__Exercise requirements__: Produce again, without any change, the lines running from the one with "Build on sstelmo [9, 366, 50, 373]" through the final line of the data below, and only those.

__Dataset content__:
++++

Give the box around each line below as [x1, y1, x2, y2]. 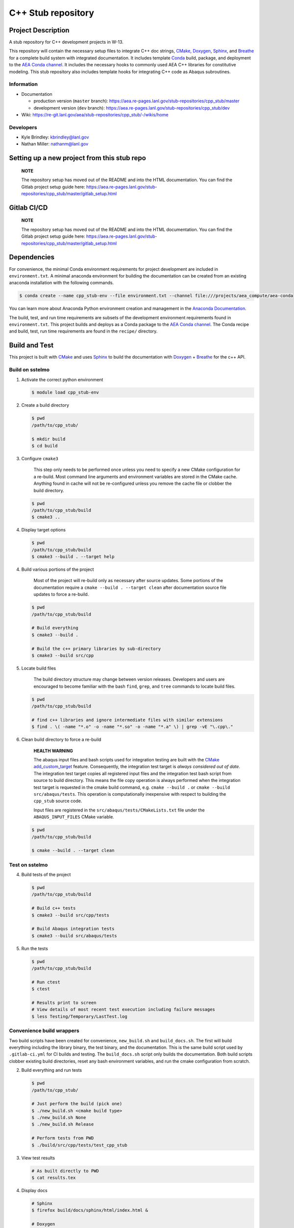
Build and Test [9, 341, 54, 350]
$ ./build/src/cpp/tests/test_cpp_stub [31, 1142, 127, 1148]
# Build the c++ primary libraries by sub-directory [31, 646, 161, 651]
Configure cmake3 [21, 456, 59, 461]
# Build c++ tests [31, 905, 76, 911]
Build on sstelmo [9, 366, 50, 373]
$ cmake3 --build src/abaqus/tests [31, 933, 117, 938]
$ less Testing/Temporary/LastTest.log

++++

__Output below__:
Build on sstelmo [9, 366, 50, 373]
$ cmake3 --build src/abaqus/tests [31, 933, 117, 938]
$ less Testing/Temporary/LastTest.log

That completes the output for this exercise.